Didgeridoo? Didgeri-don't!
The choir we saw last night (in the concert hall pictured below) was quite good. It's impressive, really, what can be done with twenty-five human voices. (I think my dad would've liked the whistly birdcalls.) But there's something that should never be done with a human voice. You know what it is, don't you?
I figured I'd be safe from the dreaded didge last night, as the concert was, after all, part of a choral festival. Indeed, no supplementary instruments were used. But some of the male singers had a diabolical ability to make sounds exactly like a bloody didgeridoo! Not just a little bit, but enough to make people in the audience look around and start whispering what was no doubt "What the hell is that noise?" in Chinese. (I've just looked on the choir's FAQ page. If it truly represented the Questions that are Asked most Frequently, I'm pretty sure that "What the hell was that noise?" would be at the top of the list.)
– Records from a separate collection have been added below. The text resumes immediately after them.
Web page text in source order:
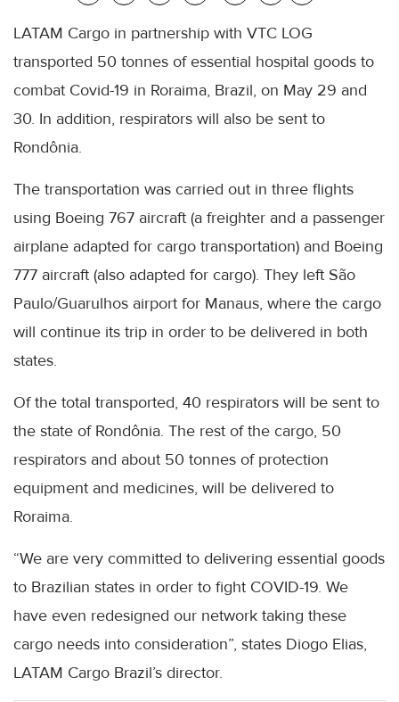
LATAM Cargo in partnership with VTC LOG
transported 50 tonnes of essential hospital goods to
combat Covid-19 in Roraima, Brazil, on May 29 and
30. In addition, respirators will also be sent to
Rondônia.
The transportation was carried out in three flights
using Boeing 767 aircraft (a freighter and a passenger
airplane adapted for cargo transportation) and Boeing
777 aircraft (also adapted for cargo). They left São
Paulo/Guarulhos airport for Manaus, where the cargo
will continue its trip in order to be delivered in both
states.
Of the total transported, 40 respirators will be sent to
the state of Rondônia. The rest of the cargo, 50
respirators and about 50 tonnes of protection
equipment and medicines, will be delivered to
Roraima.
“We are very committed to delivering essential goods
to Brazilian states in order to fight COVID-19. We
have even redesigned our network taking these
cargo needs into consideration”, states Diogo Elias,
LATAM Cargo Brazil’s director.
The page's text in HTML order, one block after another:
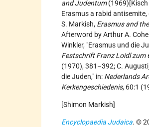
and Judentum(1969)[Kisch
Erasmus a rabid
S. Markish, Erasmus and
Afterword by Arthur A.
Winkler, "Erasmus und die
Festschrift Franz Loidl zum
(1970), 381–392; C.
die Juden," in: Nederlands
Kerkengeschiedenis, 60:1
[Shimon Markish]
Encyclopaedia Judaica. ©
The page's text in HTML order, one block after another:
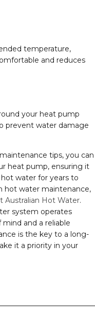
temperature,
and reduces
your heat pump
prevent water damage
tips, you can
heat pump, ensuring it
water for years to
hot water maintenance,
Australian Hot Water.
system operates
and a reliable
is the key to a long-
it a priority in your
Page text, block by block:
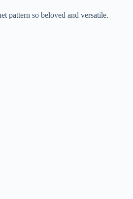
pattern so beloved and versatile.
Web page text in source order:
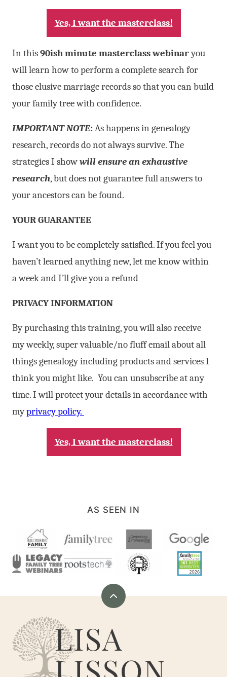
Yes, I want the masterclass!
In this90ish minute masterclass webinaryou
will learn how to perform a complete search for
those elusive marriage records so that you can build
your family tree with confidence.
IMPORTANT NOTE: As happens in genealogy
research, records do not always survive. The
strategies I showwill ensure an exhaustive
research, but does not guarantee full answers to
your ancestors can be found.
YOUR GUARANTEE
I want you to be completely satisfied. If you feel you
haven’t learned anything new, let me know within
a week and I’ll give you a refund
PRIVACY INFORMATION
By purchasing this training, you will also receive
my weekly, super valuable/no fluff email about all
things genealogy including products and services I
think you might like. You can unsubscribe at any
time. I will protect your details in accordance with
myprivacy policy.
Yes, I want the masterclass!
AS SEEN IN
Back
top
Are
You
My
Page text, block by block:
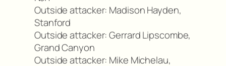
Outside attacker: Madison Hayden,
Stanford
Outside attacker: Gerrard Lipscombe,
Grand Canyon
Outside attacker: Mike Michelau,
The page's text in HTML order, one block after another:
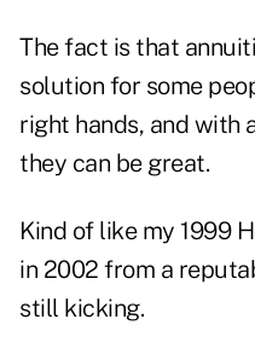
The fact is that
solution for some
right hands, and with
they can be great.
Kind of like my 1999
in 2002 from a
still kicking.
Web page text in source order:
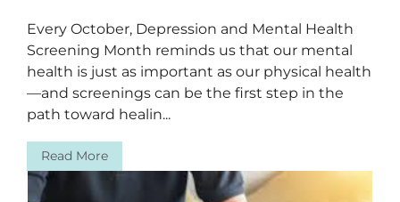
Every October, Depression and Mental Health
Screening Month reminds us that our mental
health is just as important as our physical health
—and screenings can be the first step in the
path toward healin...
Read More
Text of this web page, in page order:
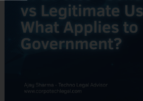
feared, nor is it a formality to be
is a signal that the State
heightened risk—and expects
accountability in return. Why the
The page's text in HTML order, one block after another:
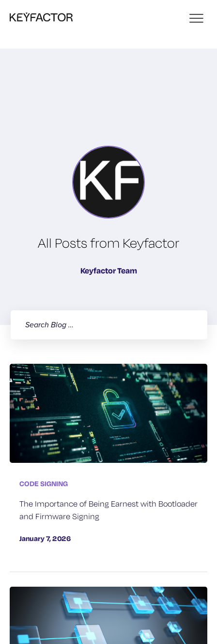
All Posts from Keyfactor
Keyfactor Team
CODE SIGNING
The Importance of Being Earnest with Bootloader
and Firmware Signing
January 7, 2026
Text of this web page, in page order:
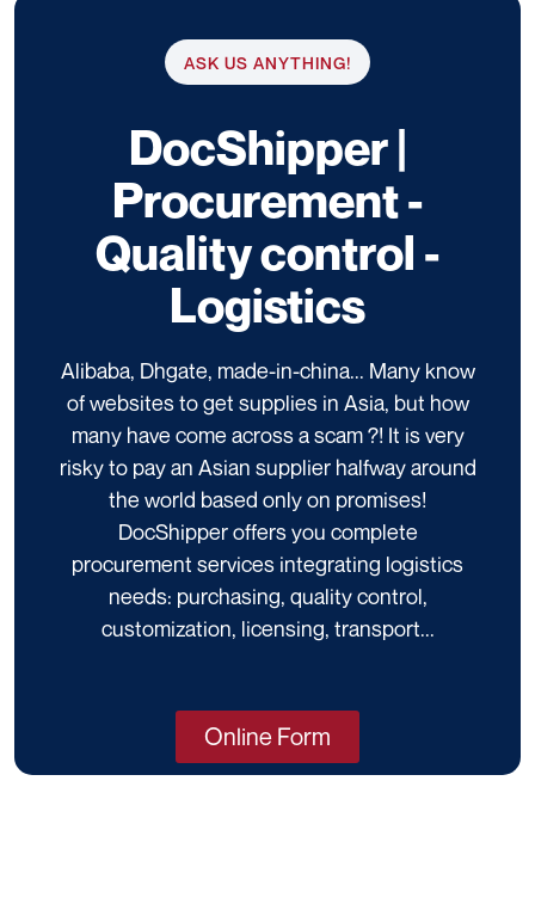
ASK US ANYTHING!
DocShipper |
Procurement -
Quality control -
Logistics
Alibaba, Dhgate, made-in-china... Many know
of websites to get supplies in Asia, but how
many have come across a scam ?! It is very
risky to pay an Asian supplier halfway around
the world based only on promises!
DocShipper offers you complete
procurement services integrating logistics
needs: purchasing, quality control,
customization, licensing, transport...
Online Form
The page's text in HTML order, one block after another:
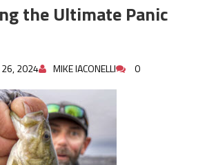
to Catch More Bass!
Rigging Tricks to
for May!
Action. Big Bass!
for April!
When Bigger is
Releases: Five New
the Ultimate Panic
26, 2024 MIKE IACONELLI 0

Well, what a conundrum! I didn't know what to think! Is it the sound of the didge that is unacceptable, whencesoever it comes? Or is it the ridiculous tube itself that I find objectionable? In short, did this count as "the first sign of a didgeridoo" (which, you'll recall, was the point at which I vowed to be "out of there")? I was totally perplexed.
And then I realized that I'd had a similar feeling before. At a restaurant a couple of months ago, someone was ordering frogs, and do I eat frogs? As a vegetarian who eats fish and seafood but no other kinds of meat, I honestly didn't know the answer. I'd never had them before. Do I eat frogs? I had no idea what to think about eating frogs.
Can you see the connection? Can you? It was crystal clear to me after I'd had a beer when I got home, let me tell you. But I promise you this: you can try to drown the drone of the didge in booze, my friend, but it won't work. Well, it might work eventually, but I only had one can of Kirin in my fridge.
Yes, it's my third-last day at work, and I seem to be leaning toward both delirium and hyperbole. Somebody save me from myself!